• _MATERIAL TO PROCESS_
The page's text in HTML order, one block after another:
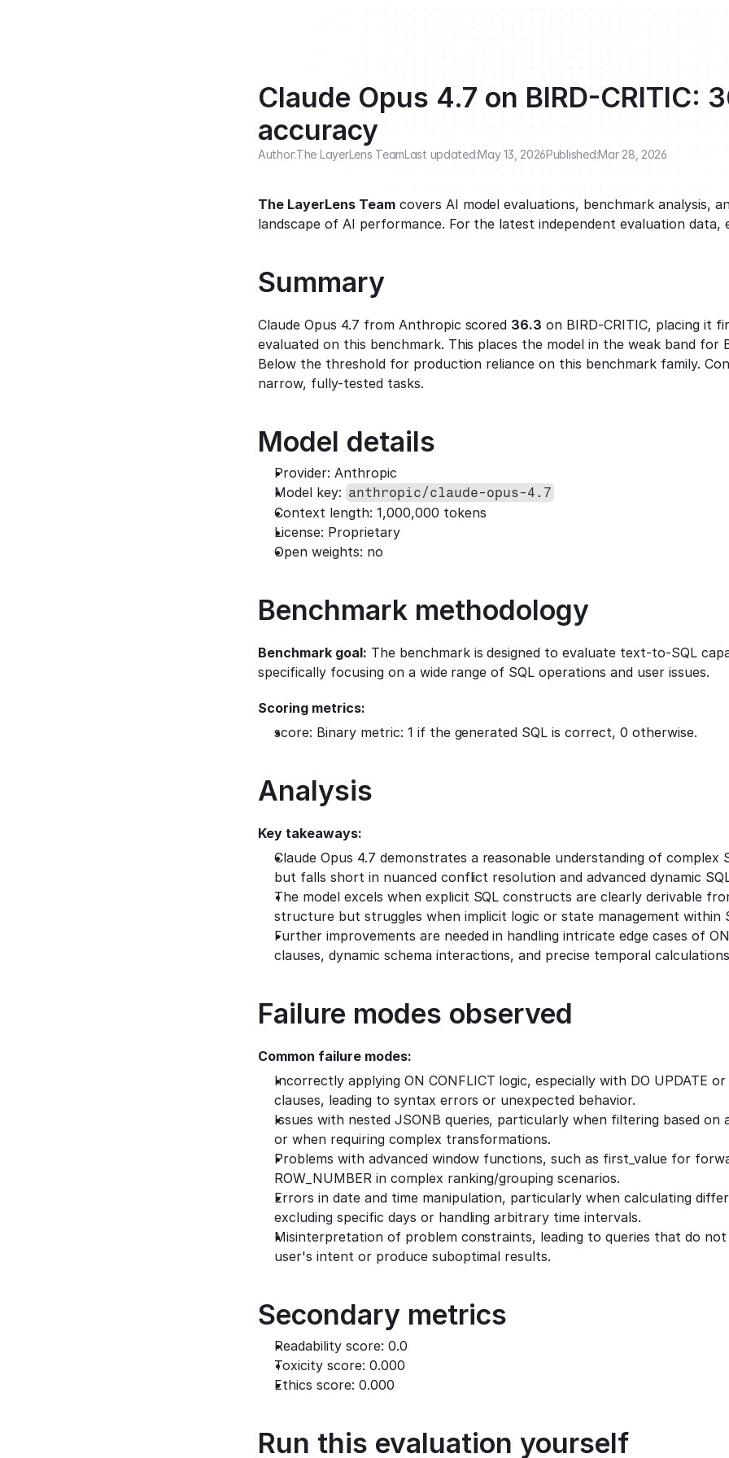
Claude Opus 4.7 on BIRD-CRITIC:
accuracy
Author:The LayerLens TeamLast updated:May 13, 2026Published:Mar 28, 2026
The LayerLens Team covers AI model evaluations, benchmark analysis,
landscape of AI performance. For the latest independent evaluation data,
Summary
Claude Opus 4.7 from Anthropic scored 36.3 on BIRD-CRITIC, placing it
evaluated on this benchmark. This places the model in the weak band for
Below the threshold for production reliance on this benchmark family.
narrow, fully-tested tasks.
Model details
Provider: Anthropic
Model key: anthropic/claude-opus-4.7
Context length: 1,000,000 tokens
License: Proprietary
Open weights: no
Benchmark methodology
Benchmark goal: The benchmark is designed to evaluate text-to-SQL
specifically focusing on a wide range of SQL operations and user issues.
Scoring metrics:
score: Binary metric: 1 if the generated SQL is correct, 0 otherwise.
Analysis
Key takeaways:
Claude Opus 4.7 demonstrates a reasonable understanding of complex
but falls short in nuanced conflict resolution and advanced dynamic
The model excels when explicit SQL constructs are clearly derivable
structure but struggles when implicit logic or state management within
Further improvements are needed in handling intricate edge cases of
clauses, dynamic schema interactions, and precise temporal
Failure modes observed
Common failure modes:
Incorrectly applying ON CONFLICT logic, especially with DO UPDATE or
clauses, leading to syntax errors or unexpected behavior.
Issues with nested JSONB queries, particularly when filtering based on
or when requiring complex transformations.
Problems with advanced window functions, such as first_value for
ROW_NUMBER in complex ranking/grouping scenarios.
Errors in date and time manipulation, particularly when calculating
excluding specific days or handling arbitrary time intervals.
Misinterpretation of problem constraints, leading to queries that do
user's intent or produce suboptimal results.
Secondary metrics
Readability score: 0.0
Toxicity score: 0.000
Ethics score: 0.000
Run this evaluation yourself

• _INSTRUCTIONS TO FOLLOW_
The answer should consist of every line above, exact and free of images.

• _TASK SOLUTION_
The page's text in HTML order, one block after another:
Claude Opus 4.7 on BIRD-CRITIC:
accuracy
Author:The LayerLens TeamLast updated:May 13, 2026Published:Mar 28, 2026
The LayerLens Team covers AI model evaluations, benchmark analysis,
landscape of AI performance. For the latest independent evaluation data,
Summary
Claude Opus 4.7 from Anthropic scored 36.3 on BIRD-CRITIC, placing it
evaluated on this benchmark. This places the model in the weak band for
Below the threshold for production reliance on this benchmark family.
narrow, fully-tested tasks.
Model details
Provider: Anthropic
Model key: anthropic/claude-opus-4.7
Context length: 1,000,000 tokens
License: Proprietary
Open weights: no
Benchmark methodology
Benchmark goal: The benchmark is designed to evaluate text-to-SQL
specifically focusing on a wide range of SQL operations and user issues.
Scoring metrics:
score: Binary metric: 1 if the generated SQL is correct, 0 otherwise.
Analysis
Key takeaways:
Claude Opus 4.7 demonstrates a reasonable understanding of complex
but falls short in nuanced conflict resolution and advanced dynamic
The model excels when explicit SQL constructs are clearly derivable
structure but struggles when implicit logic or state management within
Further improvements are needed in handling intricate edge cases of
clauses, dynamic schema interactions, and precise temporal
Failure modes observed
Common failure modes:
Incorrectly applying ON CONFLICT logic, especially with DO UPDATE or
clauses, leading to syntax errors or unexpected behavior.
Issues with nested JSONB queries, particularly when filtering based on
or when requiring complex transformations.
Problems with advanced window functions, such as first_value for
ROW_NUMBER in complex ranking/grouping scenarios.
Errors in date and time manipulation, particularly when calculating
excluding specific days or handling arbitrary time intervals.
Misinterpretation of problem constraints, leading to queries that do
user's intent or produce suboptimal results.
Secondary metrics
Readability score: 0.0
Toxicity score: 0.000
Ethics score: 0.000
Run this evaluation yourself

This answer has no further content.